Que sont les légumineuses ?

  • Haricots bruns, blancs et noirs
  • capucins
  • Lentilles
  • Pois chiches
  • Haricots rouges
  • soja

Les substituts de viande ne remplacent pas toujours les nutriments

De plus, il existe de plus en plus de substituts de viande prêts à consommer dans les rayons des supermarchés : burgers végétariens, tranches, frikadellen, bratwurst, morceaux de « bacon » et de « poulet ». Selon Groenenberg, ils ne font pas nécessairement ce que leur nom suggère. “Cela peut ressembler à de la viande, mais cela ne remplace pas toujours les nutriments. De nombreux substituts de viande prêts à consommer contiennent des protéines insuffisantes et pas ou trop peu de fer et de vitamine B12 ajoutés.”

Selon l’expert en nutrition, ces produits contiennent souvent beaucoup de sel, et trop de sel n’est pas bon pour les reins. Elle recommande de toujours vérifier les ingrédients sur l’étiquette.

Contrairement à la viande, il n’y a pas de substitut naturel au poisson. “Le poisson a des bienfaits prouvés pour la santé : il est bon pour le cœur et les vaisseaux sanguins”, déclare Groenenberg. Quiconque coupe de la viande, mais mange du poisson, recommande de manger du poisson (gras) une fois par semaine. Maquereau, hareng, sardines ou saumon par exemple.

Ce sont des substituts de viande naturels

  • Non
  • légumineuses
  • noix non salées
  • Tofu
  • Tempé

Les symptômes d’une carence

Supposons que vous ne remplaciez pas correctement la viande et que vous développiez une carence en protéines ou en fer, comment le remarquez-vous ? Groenenberg : “Parce que la plupart des personnes en bonne santé mangent beaucoup plus de protéines que la quantité quotidienne recommandée, une carence en protéines est rare.”
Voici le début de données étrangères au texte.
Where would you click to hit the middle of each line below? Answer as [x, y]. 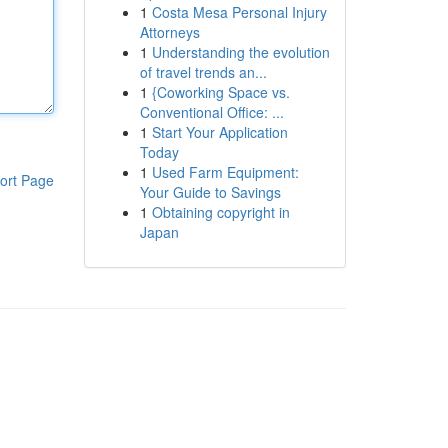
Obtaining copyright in [220, 212]
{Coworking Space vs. [220, 92]
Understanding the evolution [240, 52]
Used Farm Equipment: [225, 172]
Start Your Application [219, 132]
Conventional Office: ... [211, 112]
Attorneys [169, 32]
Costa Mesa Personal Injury [239, 12]
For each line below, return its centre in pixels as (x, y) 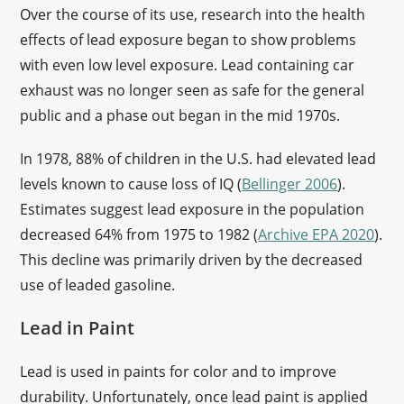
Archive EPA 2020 (317, 234)
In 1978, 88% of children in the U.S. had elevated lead (198, 159)
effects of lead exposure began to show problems (188, 40)
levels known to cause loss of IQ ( (131, 184)
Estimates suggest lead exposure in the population (193, 209)
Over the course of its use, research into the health (193, 14)
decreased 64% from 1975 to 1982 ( (139, 234)
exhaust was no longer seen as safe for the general (193, 90)

Une carence en fer, en revanche, peut se cacher. “Les symptômes sont des étourdissements, de la fatigue et une pâleur. Surtout les femmes qui ont des règles (abondantes) devraient y prêter attention, car elles sont plus à risque de carence en fer.”

La vitamine B12 est également présente dans les produits laitiers

En plus des protéines et du fer, il y a vitamine B12 dans la viande. Cette vitamine est nécessaire, entre autres, à la production de globules rouges et au bon fonctionnement de votre système nerveux. “On ne le trouve pas seulement dans la viande, mais aussi dans d’autres produits animaux comme les produits laitiers”, explique Groenenberg.

Si vous mangez des œufs et suffisamment de produits laitiers comme du fromage et du yogourt, vous obtenez de la vitamine B12, selon l’expert en nutrition.

En résumé : vous pouvez remplacer la viande par des produits riches en protéines et en fer. Pensez aux haricots, aux légumineuses, aux noix non salées, aux œufs, au tofu et au tempeh. Le poisson, en revanche, ne peut pas être remplacé individuellement.